• TASK TO COMPLETE
Pictures should be excluded; otherwise, copy every entry exactly.

─── RECORD EXCERPTS

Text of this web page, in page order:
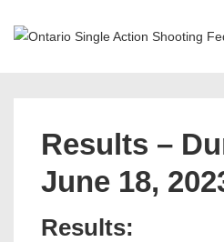
Skip
Results –
June 18,
Results:
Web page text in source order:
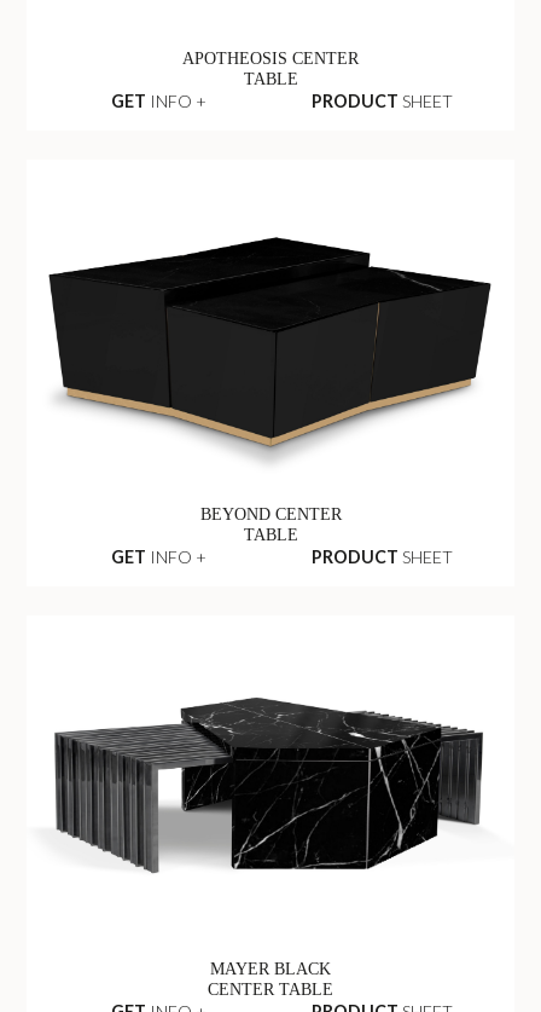
APOTHEOSIS CENTER
TABLE
GET INFO + PRODUCT SHEET
BEYOND CENTER
TABLE
GET INFO + PRODUCT SHEET
MAYER BLACK
CENTER TABLE
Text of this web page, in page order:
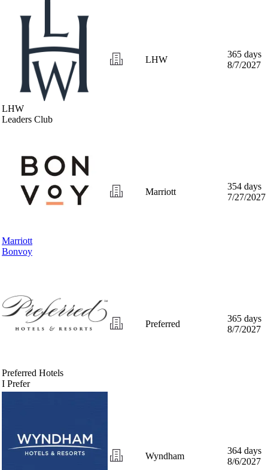
LHW
Leaders Club
LHW
365 days
8/7/2027
Marriott
Bonvoy
Marriott
354 days
7/27/2027
Preferred Hotels
I Prefer
Preferred
365 days
8/7/2027
Wyndham
364 days
8/6/2027
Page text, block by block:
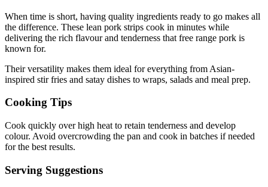
When time is short, having quality ingredients ready to go makes all
the difference. These lean pork strips cook in minutes while
delivering the rich flavour and tenderness that free range pork is
known for.
Their versatility makes them ideal for everything from Asian-
inspired stir fries and satay dishes to wraps, salads and meal prep.
Cooking Tips
Cook quickly over high heat to retain tenderness and develop
colour. Avoid overcrowding the pan and cook in batches if needed
for the best results.
Serving Suggestions
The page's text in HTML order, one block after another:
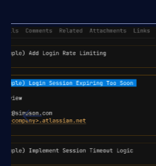
Previous
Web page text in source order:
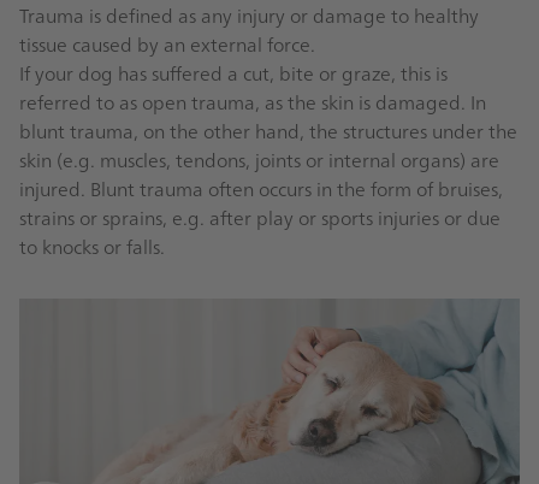
Trauma is defined as any injury or damage to healthy
tissue caused by an external force.
If your dog has suffered a cut, bite or graze, this is
referred to as open trauma, as the skin is damaged. In
blunt trauma, on the other hand, the structures under the
skin (e.g. muscles, tendons, joints or internal organs) are
injured. Blunt trauma often occurs in the form of bruises,
strains or sprains, e.g. after play or sports injuries or due
to knocks or falls.
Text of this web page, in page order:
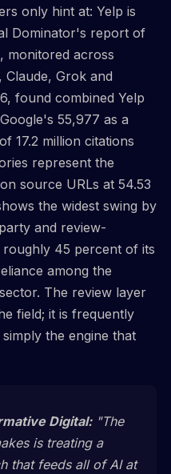
only hint at: Yelp is
Dominator's report of
monitored across
Claude, Grok and
found combined Yelp
55,977 as a
17.2 million citations
represent the
source URLs at 54.53
the widest swing by
and review-
roughly 45 percent of its
among the
The review layer
field; it is frequently
the engine that
Digital:"The
is treating a
that feeds all of AI at
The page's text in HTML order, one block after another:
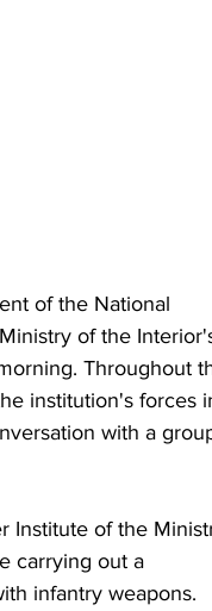
of the National
of the
Throughout
institution's forces
with a
Institute of the
carrying out a
infantry weapons.
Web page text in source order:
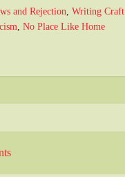
and Rejection, Writing Craft
, No Place Like Home
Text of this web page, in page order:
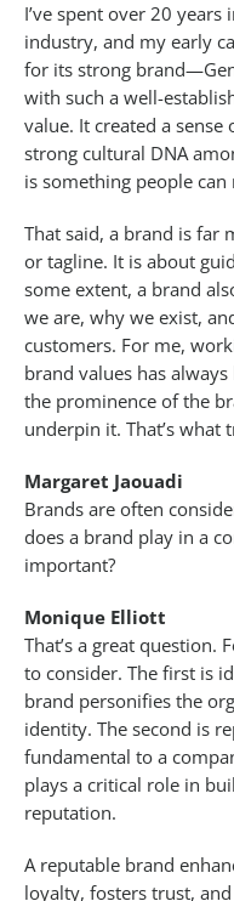
I’ve spent over 20
industry, and my early
for its strong
with such a well-
value. It created a
strong cultural DNA
is something people
That said, a brand is far
or tagline. It is about
some extent, a brand
we are, why we exist,
customers. For me,
brand values has
the prominence of the
underpin it. That’s what
Margaret Jaouadi
Brands are often
does a brand play in a
important?
Monique Elliott
That’s a great question.
to consider. The first is
brand personifies the
identity. The second is
fundamental to a
plays a critical role in
reputation.
A reputable brand
loyalty, fosters trust,
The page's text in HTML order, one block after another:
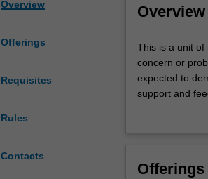
Overview
Offerings
Requisites
Rules
Contacts
Overview
This
is
a
unit
on
This is a unit of
concern or
expected to
support and
you if you are
Offerings
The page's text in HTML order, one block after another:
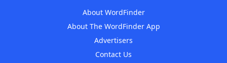
About WordFinder
About The WordFinder App
Advertisers
Contact Us
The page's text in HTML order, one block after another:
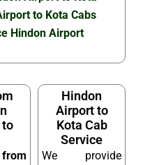
to Kota Cabs
Hindon Airport
Hindon
Airport to
Kota Cab
Service
We provide
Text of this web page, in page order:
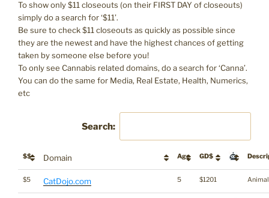
To show only $11 closeouts (on their FIRST DAY of closeouts)
simply do a search for ‘$11’.
Be sure to check $11 closeouts as quickly as possible since
they are the newest and have the highest chances of getting
taken by someone else before you!
To only see Cannabis related domains, do a search for ‘Canna’.
You can do the same for Media, Real Estate, Health, Numerics,
etc
Search:
$$ Domain Age GD$
$5 CatDojo.com 5 $1201 Animal
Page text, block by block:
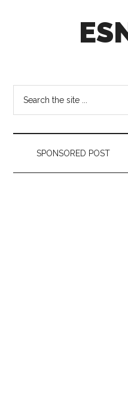
on
anything
worth
a
secondSPONSORED POST
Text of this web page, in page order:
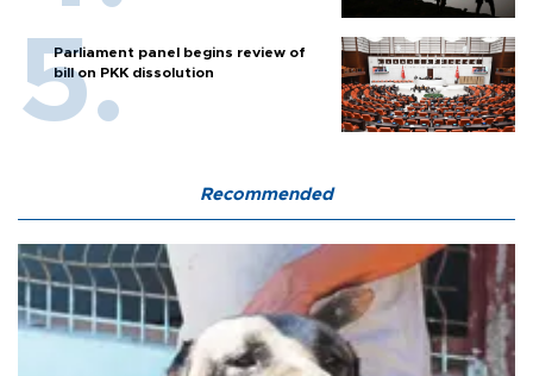
Parliament panel begins review of
bill on PKK dissolution
Recommended
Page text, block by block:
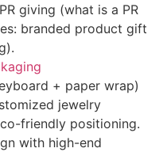
giving (what is a PR
branded product gift
+ paper wrap)
jewelry
friendly positioning.
with high-end
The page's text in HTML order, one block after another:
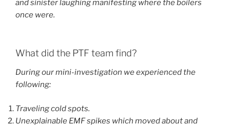
and sinister laughing manifesting where the boilers
once were.
What did the PTF team find?
During our mini-investigation we experienced the
following:
Traveling cold spots.
Unexplainable EMF spikes which moved about and
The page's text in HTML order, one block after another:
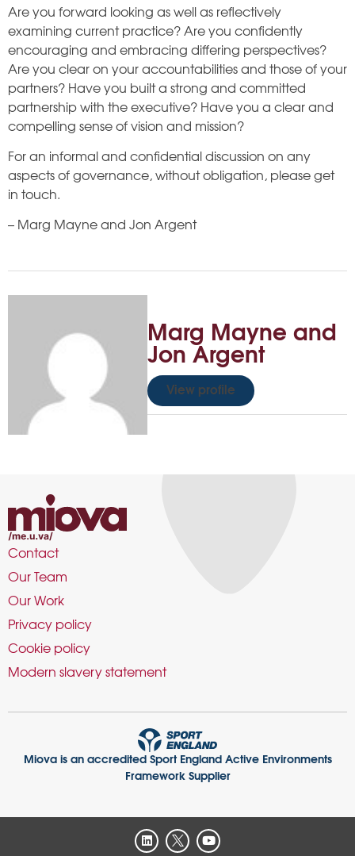
Are you forward looking as well as reflectively
examining current practice? Are you confidently
encouraging and embracing differing perspectives?
Are you clear on your accountabilities and those of your
partners? Have you built a strong and committed
partnership with the executive? Have you a clear and
compelling sense of vision and mission?
For an informal and confidential discussion on any
aspects of governance, without obligation, please get
in touch.
– Marg Mayne and Jon Argent
Marg Mayne and
Jon Argent
View profile
Contact
Our Team
Our Work
Privacy policy
Cookie policy
Modern slavery statement
Miova is an accredited Sport England Active Environments
Framework Supplier
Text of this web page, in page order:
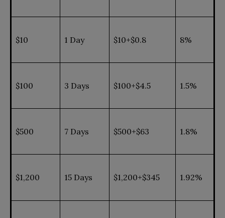
$10 1 Day $10+$0.8 8%
$100 3 Days $100+$4.5 1.5%
$500 7 Days $500+$63 1.8%
$1,200 15 Days $1,200+$345 1.92%
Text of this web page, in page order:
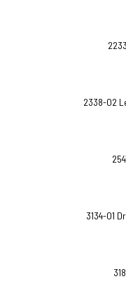
2338-O2
3134-O1
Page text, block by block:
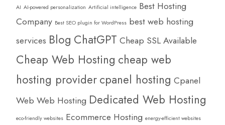
AI AI-powered personalization Artificial intelligence Best Hosting
Company Best SEO plugin for WordPress best web hosting
services Blog ChatGPT Cheap SSL Available
Cheap Web Hosting cheap web
hosting providercpanel hosting Cpanel
Web Web Hosting Dedicated Web Hosting
eco-friendly websites Ecommerce Hosting energy-efficient websites
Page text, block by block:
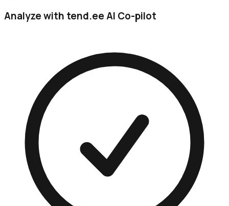
Analyze with tend.ee AI Co-pilot
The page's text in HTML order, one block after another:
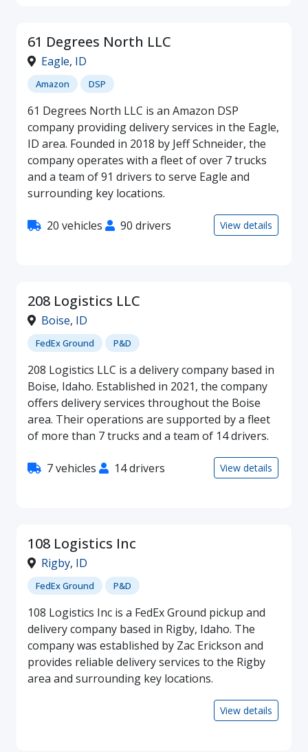
61 Degrees North LLC
Eagle, ID
Amazon DSP
61 Degrees North LLC is an Amazon DSP
company providing delivery services in the Eagle,
ID area. Founded in 2018 by Jeff Schneider, the
company operates with a fleet of over 7 trucks
and a team of 91 drivers to serve Eagle and
surrounding key locations.
20 vehicles 90 drivers View details
208 Logistics LLC
Boise, ID
FedEx Ground P&D
208 Logistics LLC is a delivery company based in
Boise, Idaho. Established in 2021, the company
offers delivery services throughout the Boise
area. Their operations are supported by a fleet
of more than 7 trucks and a team of 14 drivers.
7 vehicles 14 drivers View details
108 Logistics Inc
Rigby, ID
FedEx Ground P&D
108 Logistics Inc is a FedEx Ground pickup and
delivery company based in Rigby, Idaho. The
company was established by Zac Erickson and
provides reliable delivery services to the Rigby
area and surrounding key locations.
View details
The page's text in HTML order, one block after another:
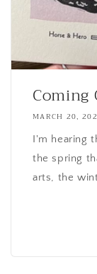
MARCH 20,
I'm hearing
the spring
arts, the
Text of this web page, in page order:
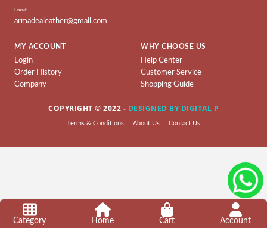
Ladies
BAG
Leather
Wallet
&
Belt
Ladies
Shoes
Email:
armadealeather@gmail.com
MY ACCOUNT
Login
Order History
Company
WHY CHOOSE US
Help Center
Customer Service
Shopping Guide
COPYRIGHT © 2022 - DESIGNED BY DIGITAL P
Terms & Conditions About Us Contact Us
Category Home Cart Account
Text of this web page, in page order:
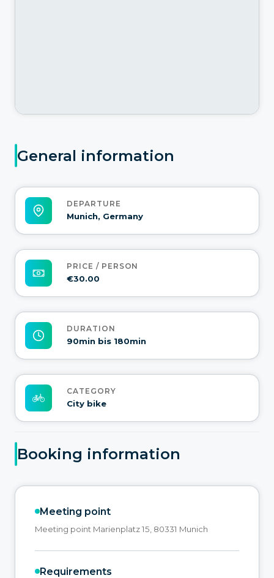
General information
DEPARTURE
Munich, Germany
PRICE / PERSON
€30.00
DURATION
90min bis 180min
CATEGORY
City bike
Booking information
Meeting point
Meeting point Marienplatz 15, 80331 Munich
Requirements
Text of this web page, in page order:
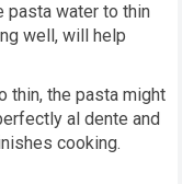
pasta water to thin
well, will help
thin, the pasta might
al dente and
cooking.
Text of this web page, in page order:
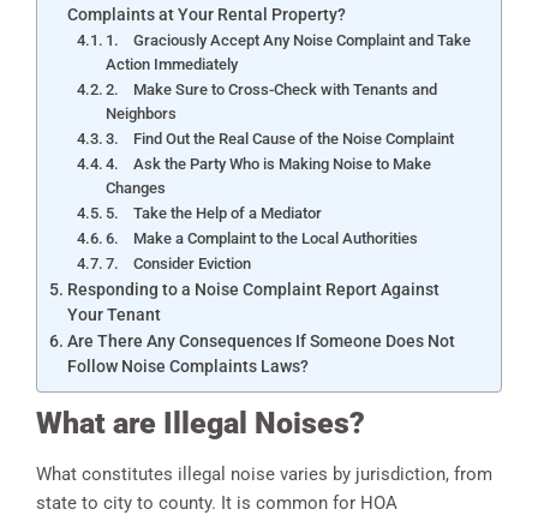
Complaints at Your Rental Property?
1. Graciously Accept Any Noise Complaint and Take
Action Immediately
2. Make Sure to Cross-Check with Tenants and
Neighbors
3. Find Out the Real Cause of the Noise Complaint
4. Ask the Party Who is Making Noise to Make
Changes
5. Take the Help of a Mediator
6. Make a Complaint to the Local Authorities
7. Consider Eviction
Responding to a Noise Complaint Report Against
Your Tenant
Are There Any Consequences If Someone Does Not
Follow Noise Complaints Laws?
What are Illegal Noises?
What constitutes illegal noise varies by jurisdiction, from
state to city to county. It is common for HOA
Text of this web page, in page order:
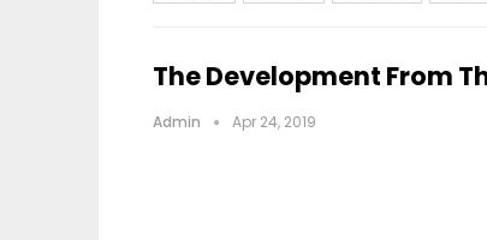
The Development From
Admin Apr 24, 2019
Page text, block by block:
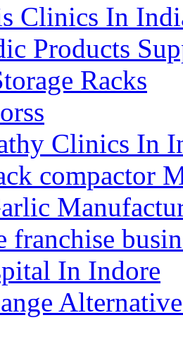
Clinics In
Products
Racks
Clinics In
compactor
franchise
In Indore

──────

• ANSWER BOX
Text of this web page, in page order:
Skip
Results –
June 18,
Results:
Web page text in source order:
APOTHEOSIS CENTER
TABLE
GET INFO + PRODUCT SHEET
BEYOND CENTER
TABLE
GET INFO + PRODUCT SHEET
MAYER BLACK
CENTER TABLE
Text of this web page, in page order:
LHW
Leaders Club
LHW
365 days
8/7/2027
Marriott
Bonvoy
Marriott
354 days
7/27/2027
Preferred Hotels
I Prefer
Preferred
365 days
8/7/2027
Wyndham
364 days
8/6/2027
Page text, block by block:
When time is short, having quality ingredients ready to go makes all
the difference. These lean pork strips cook in minutes while
delivering the rich flavour and tenderness that free range pork is
known for.
Their versatility makes them ideal for everything from Asian-
inspired stir fries and satay dishes to wraps, salads and meal prep.
Cooking Tips
Cook quickly over high heat to retain tenderness and develop
colour. Avoid overcrowding the pan and cook in batches if needed
for the best results.
Serving Suggestions
The page's text in HTML order, one block after another:
Previous
Web page text in source order:
Trauma is defined as any injury or damage to healthy
tissue caused by an external force.
If your dog has suffered a cut, bite or graze, this is
referred to as open trauma, as the skin is damaged. In
blunt trauma, on the other hand, the structures under the
skin (e.g. muscles, tendons, joints or internal organs) are
injured. Blunt trauma often occurs in the form of bruises,
strains or sprains, e.g. after play or sports injuries or due
to knocks or falls.
Text of this web page, in page order:
only hint at: Yelp is
Dominator's report of
monitored across
Claude, Grok and
found combined Yelp
55,977 as a
17.2 million citations
represent the
source URLs at 54.53
the widest swing by
and review-
roughly 45 percent of its
among the
The review layer
field; it is frequently
the engine that
Digital:"The
is treating a
that feeds all of AI at
The page's text in HTML order, one block after another:
of the National
of the
Throughout
institution's forces
with a
Institute of the
carrying out a
infantry weapons.
Web page text in source order:
and Rejection, Writing Craft
, No Place Like Home
Text of this web page, in page order:
I’ve spent over 20
industry, and my early
for its strong
with such a well-
value. It created a
strong cultural DNA
is something people
That said, a brand is far
or tagline. It is about
some extent, a brand
we are, why we exist,
customers. For me,
brand values has
the prominence of the
underpin it. That’s what
Margaret Jaouadi
Brands are often
does a brand play in a
important?
Monique Elliott
That’s a great question.
to consider. The first is
brand personifies the
identity. The second is
fundamental to a
plays a critical role in
reputation.
A reputable brand
loyalty, fosters trust,
The page's text in HTML order, one block after another:
Overview
Offerings
Requisites
Rules
Contacts
Overview
This
is
a
unit
on
This is a unit of
concern or
expected to
support and
you if you are
Offerings
The page's text in HTML order, one block after another:
About WordFinder
About The WordFinder App
Advertisers
Contact Us
The page's text in HTML order, one block after another:
to Kota Cabs
Hindon Airport
Hindon
Airport to
Kota Cab
Service
We provide
Text of this web page, in page order:
To show only $11 closeouts (on their FIRST DAY of closeouts)
simply do a search for ‘$11’.
Be sure to check $11 closeouts as quickly as possible since
they are the newest and have the highest chances of getting
taken by someone else before you!
To only see Cannabis related domains, do a search for ‘Canna’.
You can do the same for Media, Real Estate, Health, Numerics,
etc
Search:
$$ Domain Age GD$
$5 CatDojo.com 5 $1201 Animal
Page text, block by block:
on
anything
worth
a
secondSPONSORED POST
Text of this web page, in page order:
Parliament panel begins review of
bill on PKK dissolution
Recommended
Page text, block by block:
giving (what is a PR
branded product gift
+ paper wrap)
jewelry
friendly positioning.
with high-end
The page's text in HTML order, one block after another:
and sinister laughing manifesting where the boilers
once were.
What did the PTF team find?
During our mini-investigation we experienced the
following:
Traveling cold spots.
Unexplainable EMF spikes which moved about and
The page's text in HTML order, one block after another:
Are you forward looking as well as reflectively
examining current practice? Are you confidently
encouraging and embracing differing perspectives?
Are you clear on your accountabilities and those of your
partners? Have you built a strong and committed
partnership with the executive? Have you a clear and
compelling sense of vision and mission?
For an informal and confidential discussion on any
aspects of governance, without obligation, please get
in touch.
– Marg Mayne and Jon Argent
Marg Mayne and
Jon Argent
View profile
Contact
Our Team
Our Work
Privacy policy
Cookie policy
Modern slavery statement
Miova is an accredited Sport England Active Environments
Framework Supplier
Text of this web page, in page order:
$10 1 Day $10+$0.8 8%
$100 3 Days $100+$4.5 1.5%
$500 7 Days $500+$63 1.8%
$1,200 15 Days $1,200+$345 1.92%
Text of this web page, in page order:
2338-O2
3134-O1
Page text, block by block:
AI AI-powered personalization Artificial intelligence Best Hosting
Company Best SEO plugin for WordPress best web hosting
services Blog ChatGPT Cheap SSL Available
Cheap Web Hosting cheap web
hosting providercpanel hosting Cpanel
Web Web Hosting Dedicated Web Hosting
eco-friendly websites Ecommerce Hosting energy-efficient websites
Page text, block by block:
Analyze with tend.ee AI Co-pilot
The page's text in HTML order, one block after another:
61 Degrees North LLC
Eagle, ID
Amazon DSP
61 Degrees North LLC is an Amazon DSP
company providing delivery services in the Eagle,
ID area. Founded in 2018 by Jeff Schneider, the
company operates with a fleet of over 7 trucks
and a team of 91 drivers to serve Eagle and
surrounding key locations.
20 vehicles 90 drivers View details
208 Logistics LLC
Boise, ID
FedEx Ground P&D
208 Logistics LLC is a delivery company based in
Boise, Idaho. Established in 2021, the company
offers delivery services throughout the Boise
area. Their operations are supported by a fleet
of more than 7 trucks and a team of 14 drivers.
7 vehicles 14 drivers View details
108 Logistics Inc
Rigby, ID
FedEx Ground P&D
108 Logistics Inc is a FedEx Ground pickup and
delivery company based in Rigby, Idaho. The
company was established by Zac Erickson and
provides reliable delivery services to the Rigby
area and surrounding key locations.
View details
The page's text in HTML order, one block after another:
MARCH 20,
I'm hearing
the spring
arts, the
Text of this web page, in page order:
Ladies
BAG
Leather
Wallet
&
Belt
Ladies
Shoes
Email:
armadealeather@gmail.com
MY ACCOUNT
Login
Order History
Company
WHY CHOOSE US
Help Center
Customer Service
Shopping Guide
COPYRIGHT © 2022 - DESIGNED BY DIGITAL P
Terms & Conditions About Us Contact Us
Category Home Cart Account
Text of this web page, in page order:
General information
DEPARTURE
Munich, Germany
PRICE / PERSON
€30.00
DURATION
90min bis 180min
CATEGORY
City bike
Booking information
Meeting point
Meeting point Marienplatz 15, 80331 Munich
Requirements
Text of this web page, in page order:
pasta water to thin
well, will help
thin, the pasta might
al dente and
cooking.
Text of this web page, in page order:
Complaints at Your Rental Property?
1. Graciously Accept Any Noise Complaint and Take
Action Immediately
2. Make Sure to Cross-Check with Tenants and
Neighbors
3. Find Out the Real Cause of the Noise Complaint
4. Ask the Party Who is Making Noise to Make
Changes
5. Take the Help of a Mediator
6. Make a Complaint to the Local Authorities
7. Consider Eviction
Responding to a Noise Complaint Report Against
Your Tenant
Are There Any Consequences If Someone Does Not
Follow Noise Complaints Laws?
What are Illegal Noises?
What constitutes illegal noise varies by jurisdiction, from
state to city to county. It is common for HOA
Text of this web page, in page order:
The Development From
Admin Apr 24, 2019
Page text, block by block:
Clinics In
Products
Racks
Clinics In
compactor
franchise
In Indore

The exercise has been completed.